HEARD: October 6, 2021, by video-conference
E N D O R S E M E N T
[1] There are two motions before me. The first motion is brought by the Respondent Father, Adrian Colin Charles Field (“the Father”), wherein he seeks the following:
a) An order staying a previous child support and spousal support order of December 15, 2011 and staying the enforcement of same; and,
b) A new child support order based on his annual income of $185,000.
[2] The Applicant Mother, Tracey Elaine Field, seeks the following:
a) An order that the Father comply with paragraph 10 the order dated December 15, 2011, which directs financial disclosure for 2011 to 2019;
b) Proof of prior disclosure;
c) Disclosure of 2020 income;
d) Production of last Record of Employment;
e) An order prohibiting the Father from bringing any further motions in the litigation until which time he complies with the December 15, 2011, order;
f) A non-depletion order of the Father’s RRSP with Manulife; and,
g) Child support from 2017, based on the Father’s disclosed income for those years.
I. Background
[3] The parties commenced cohabiting in September 2001. They married on September 7, 2002, and separated in 2009 or 2010, depending on which party’s evidence is accepted.

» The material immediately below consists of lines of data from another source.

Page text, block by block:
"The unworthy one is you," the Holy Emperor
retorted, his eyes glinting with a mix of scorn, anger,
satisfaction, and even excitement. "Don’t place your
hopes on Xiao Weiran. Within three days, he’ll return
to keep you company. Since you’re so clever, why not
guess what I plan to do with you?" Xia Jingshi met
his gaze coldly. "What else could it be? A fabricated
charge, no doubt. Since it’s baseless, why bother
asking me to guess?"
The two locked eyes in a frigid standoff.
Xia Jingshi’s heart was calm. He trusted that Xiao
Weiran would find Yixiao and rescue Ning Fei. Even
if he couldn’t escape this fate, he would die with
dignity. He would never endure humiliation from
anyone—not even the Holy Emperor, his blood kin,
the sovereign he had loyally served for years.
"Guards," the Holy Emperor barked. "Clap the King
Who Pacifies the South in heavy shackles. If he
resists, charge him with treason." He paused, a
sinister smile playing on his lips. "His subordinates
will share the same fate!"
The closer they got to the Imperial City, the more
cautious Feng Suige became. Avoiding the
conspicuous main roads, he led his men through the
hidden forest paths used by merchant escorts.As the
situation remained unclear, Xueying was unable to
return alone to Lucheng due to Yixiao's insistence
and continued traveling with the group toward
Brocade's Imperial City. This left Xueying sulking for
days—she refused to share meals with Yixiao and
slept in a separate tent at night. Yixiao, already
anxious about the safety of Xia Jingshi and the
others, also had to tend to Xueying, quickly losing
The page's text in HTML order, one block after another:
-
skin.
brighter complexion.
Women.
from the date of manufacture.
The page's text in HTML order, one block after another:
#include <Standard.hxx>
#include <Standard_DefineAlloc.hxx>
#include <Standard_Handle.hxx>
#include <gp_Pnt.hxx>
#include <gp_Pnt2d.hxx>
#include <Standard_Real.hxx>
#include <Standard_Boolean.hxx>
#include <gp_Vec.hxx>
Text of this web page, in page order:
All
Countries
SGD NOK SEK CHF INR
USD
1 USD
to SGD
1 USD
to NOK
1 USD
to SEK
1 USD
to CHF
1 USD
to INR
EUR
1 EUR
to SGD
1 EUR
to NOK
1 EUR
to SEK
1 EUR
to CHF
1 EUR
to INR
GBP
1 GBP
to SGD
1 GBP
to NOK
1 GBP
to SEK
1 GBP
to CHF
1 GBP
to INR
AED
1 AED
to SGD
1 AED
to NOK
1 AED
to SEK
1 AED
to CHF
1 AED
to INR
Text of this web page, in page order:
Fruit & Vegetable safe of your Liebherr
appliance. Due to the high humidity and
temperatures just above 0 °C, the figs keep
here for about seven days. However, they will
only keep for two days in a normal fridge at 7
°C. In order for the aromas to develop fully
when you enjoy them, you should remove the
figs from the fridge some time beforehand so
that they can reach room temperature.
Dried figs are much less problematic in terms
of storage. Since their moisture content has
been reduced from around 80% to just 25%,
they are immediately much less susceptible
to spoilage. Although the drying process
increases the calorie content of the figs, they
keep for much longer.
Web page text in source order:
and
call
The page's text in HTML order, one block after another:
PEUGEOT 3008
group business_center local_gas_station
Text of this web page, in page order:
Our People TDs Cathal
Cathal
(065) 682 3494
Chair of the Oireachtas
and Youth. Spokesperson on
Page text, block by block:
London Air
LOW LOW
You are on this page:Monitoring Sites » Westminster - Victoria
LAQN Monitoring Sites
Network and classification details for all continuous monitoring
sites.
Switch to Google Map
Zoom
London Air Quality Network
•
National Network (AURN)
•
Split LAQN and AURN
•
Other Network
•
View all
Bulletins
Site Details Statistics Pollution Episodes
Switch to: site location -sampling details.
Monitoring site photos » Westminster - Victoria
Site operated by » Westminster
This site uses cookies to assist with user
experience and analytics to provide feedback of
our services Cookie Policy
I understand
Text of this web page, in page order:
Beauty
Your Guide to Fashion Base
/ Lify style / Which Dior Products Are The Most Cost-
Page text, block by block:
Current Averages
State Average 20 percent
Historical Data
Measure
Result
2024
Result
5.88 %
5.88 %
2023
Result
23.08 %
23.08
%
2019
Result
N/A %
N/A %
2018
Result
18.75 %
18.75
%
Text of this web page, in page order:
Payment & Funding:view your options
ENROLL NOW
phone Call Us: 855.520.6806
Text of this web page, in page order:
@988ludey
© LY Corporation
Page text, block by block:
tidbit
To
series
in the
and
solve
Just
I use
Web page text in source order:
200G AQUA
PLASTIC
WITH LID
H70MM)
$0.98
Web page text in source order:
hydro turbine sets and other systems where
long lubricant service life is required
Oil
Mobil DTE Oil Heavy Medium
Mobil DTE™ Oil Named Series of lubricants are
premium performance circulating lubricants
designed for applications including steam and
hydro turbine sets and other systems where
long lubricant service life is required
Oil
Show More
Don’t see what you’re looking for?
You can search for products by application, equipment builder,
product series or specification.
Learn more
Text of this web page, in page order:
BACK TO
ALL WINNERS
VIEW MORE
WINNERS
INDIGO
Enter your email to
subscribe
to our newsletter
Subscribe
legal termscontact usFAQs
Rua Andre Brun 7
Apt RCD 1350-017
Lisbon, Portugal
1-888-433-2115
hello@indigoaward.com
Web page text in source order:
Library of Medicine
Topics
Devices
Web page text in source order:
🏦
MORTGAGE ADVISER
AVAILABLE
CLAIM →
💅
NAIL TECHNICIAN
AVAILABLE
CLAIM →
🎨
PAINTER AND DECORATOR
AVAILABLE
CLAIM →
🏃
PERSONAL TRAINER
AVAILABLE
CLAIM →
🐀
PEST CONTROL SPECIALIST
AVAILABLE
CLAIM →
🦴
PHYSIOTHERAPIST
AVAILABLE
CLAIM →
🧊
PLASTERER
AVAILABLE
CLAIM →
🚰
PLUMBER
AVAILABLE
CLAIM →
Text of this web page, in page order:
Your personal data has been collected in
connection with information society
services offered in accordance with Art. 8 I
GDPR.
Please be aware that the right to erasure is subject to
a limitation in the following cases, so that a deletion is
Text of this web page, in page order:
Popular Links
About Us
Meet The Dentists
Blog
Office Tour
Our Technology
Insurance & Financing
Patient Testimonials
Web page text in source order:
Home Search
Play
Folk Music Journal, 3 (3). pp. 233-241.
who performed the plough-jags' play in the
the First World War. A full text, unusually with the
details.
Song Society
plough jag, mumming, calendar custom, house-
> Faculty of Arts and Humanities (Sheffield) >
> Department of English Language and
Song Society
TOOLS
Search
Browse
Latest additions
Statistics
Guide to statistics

There are two children of the marriage, R.F. who is now 19 years old and is pursuing post-secondary education, and A.F. who is now 16 years old and in high school.
[4] This Application was started in 2010 in Barrie, Ontario. It is agreed that the children always resided primarily with the Mother following the separation. Prior to 2020, the only order in place was the temporary Order of Justice Eberhard dated December 15, 2011, wherein parenting time was set out and various other orders were made which included:
a) Commencing December 8, 2011, the Father was to pay child support for two children in the sum of $1,737 per month (or $401.15 per week);
b) Commencing December 8, 2021, the Father was to pay spousal support of $1,645 per month (or $380 per week);
c) The support payable was based on the Father’s declared annual income of $128,000, and support payments could be reviewed upon the request of either party after the Father provided proof of his current employment and income; and,
d) There was to be a yearly exchange of income information within 30 days of the anniversary of the Order, in accordance with s. 24.1 of the Child Support Guidelines.
(“Eberhard Order”)
[5] On April 13, 2021, Justice Andre made several orders, pending the return of these motions, which include:
a) Commencing May 1, 2021, on a without prejudice basis, the Father was to pay child support to the Mother for two children in the sum of $2,572 per month, based on his income of $185,000;
b) Commencing May 1, 2021, on a without prejudice basis, the Father was to pay spousal support to the Mother in the weekly sum of $380, based on his income of $185,000;
c) The Father’s RRSP with Manulife Financial was to be preserved pending adjudication of these issues; and,
d) The Eberhard Order and enforcement of ongoing support or arrears as per the Eberhard Order is otherwise stayed pending the adjudication of this motion.
(“Andre Order”)
II. Issues
[6] The issues of disclosure were resolved prior to the hearing of this matter. The Father also agrees that he has ongoing child support obligations, but the parties dispute the arrears. Accordingly, the following issues are to be determined on these motions:
a) What ongoing child support should the Father be paying pending trial?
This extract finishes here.